Q: What is your take on the job vacancies in area communities (particularly in manufacturing, trades and health care) and the shortage of qualified individuals to fill those positions? How would you work to facilitate connections in those areas?

A: My husband has been an electrician for 22 years. I have first-hand knowledge of the shortages they face in his industry. Working collectively with educators and administration, I want to address how to better prepare our children for what comes after high school, providing them with the essential skills they need to be successful on their own. I want to encourage programs that promote trade skills and effectively offer opportunities that show our children what it is like to be on a real job site. I want to work directly with the local high schools and community colleges, the unions and employers to figure out what we can collectively do to reduce these shortages.

Q: What are your thoughts on the state of health care in Iowa? Which area(s)—such as Medicaid, mental health, nurse/doctor shortages—would you focus on and why?

A: The privatization of Medicaid has proven to be incredibly detrimental to the people of Iowa. We need to re-evaluate ways for our people to obtain affordable healthcare and make it accessible to all Iowans. Iowa, like many other states, is seeing a dramatic up-tick in mental health situations stemming from COVID-19 as well. Mental health needs to be addressed and, instead of cutting funding, find additional support to those suffering with mental health issues.

Q: How will you support northeast Iowa farmers and the agricultural economy?

A: When I agreed to run for District 56, I had no idea that COVID-19 was going to make campaigning a difficult task. I looked forward to meeting with individuals and groups in my area to learn and better understand what our most direct needs were. Unfortunately, the pandemic and relying on virtual meetings made this an even greater challenge. Having family that is still part of the farming community in our area, I am aware of different challenges farmers are facing—in the area of livestock and the challenges with the meat packing plants having to shut down to address COVID-19 concerns, milk prices where a gallon of milk is almost $4 but our dairy farmers are not being paid their dues. The millions of acres of crops that were lost to the derecho and the lasting effects that will be felt for years to come resulting in shortages in our great state. I honestly don’t have the answers on how to alleviate or address those challenges, but I will exert all of my energy to make sure that our agricultural industry has a fair shot and northeast Iowa continues to be a great place to raise a family, farm and do business.

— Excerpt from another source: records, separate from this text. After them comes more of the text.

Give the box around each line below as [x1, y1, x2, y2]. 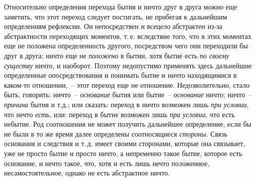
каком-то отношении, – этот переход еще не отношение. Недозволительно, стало [4, 79, 250, 90]
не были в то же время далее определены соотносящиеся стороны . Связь [4, 128, 228, 139]
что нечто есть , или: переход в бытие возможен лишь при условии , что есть [4, 109, 235, 119]
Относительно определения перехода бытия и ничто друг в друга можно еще [4, 1, 238, 11]
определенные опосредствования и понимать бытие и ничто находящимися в [4, 70, 237, 80]
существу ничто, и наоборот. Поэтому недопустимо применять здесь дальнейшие [4, 60, 252, 70]
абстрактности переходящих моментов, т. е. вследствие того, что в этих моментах [4, 30, 252, 41]
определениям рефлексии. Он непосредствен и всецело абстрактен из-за [4, 21, 223, 31]
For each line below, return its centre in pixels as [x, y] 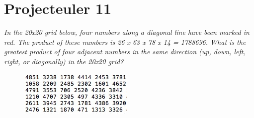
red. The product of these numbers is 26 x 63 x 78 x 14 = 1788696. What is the [125, 42]
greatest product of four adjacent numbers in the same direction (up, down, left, [125, 52]
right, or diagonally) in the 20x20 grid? [64, 61]
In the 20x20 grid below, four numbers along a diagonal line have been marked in [127, 32]
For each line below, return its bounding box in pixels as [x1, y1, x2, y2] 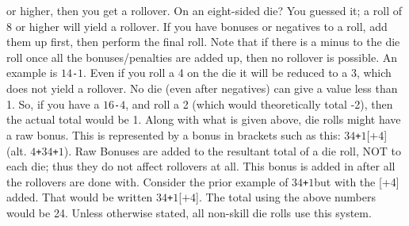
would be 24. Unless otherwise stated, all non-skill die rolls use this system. [6, 205, 372, 221]
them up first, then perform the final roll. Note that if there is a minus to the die [6, 33, 400, 50]
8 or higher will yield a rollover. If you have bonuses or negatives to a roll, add [6, 17, 388, 34]
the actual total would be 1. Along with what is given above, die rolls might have [6, 111, 401, 128]
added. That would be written [6, 189, 153, 205]
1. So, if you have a [6, 95, 100, 112]
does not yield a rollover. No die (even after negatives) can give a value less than [6, 80, 398, 97]
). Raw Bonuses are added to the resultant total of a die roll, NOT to [63, 142, 402, 159]

Q: Northeast Iowa’s natural resources are important for agriculture, tourism, quality of life and more. How will you help protect them?

A: Working with local communities, our farmers, the Corps of Engineers and the DNR, I will continue to provide necessary information and resources to keep our northeast corner of the state beautiful and protected. This area is our home, and where we chose to raise our children. It is a collective effort that is necessary to ensure moving forward that our natural resources continue to support agriculture, tourism and our quality of life.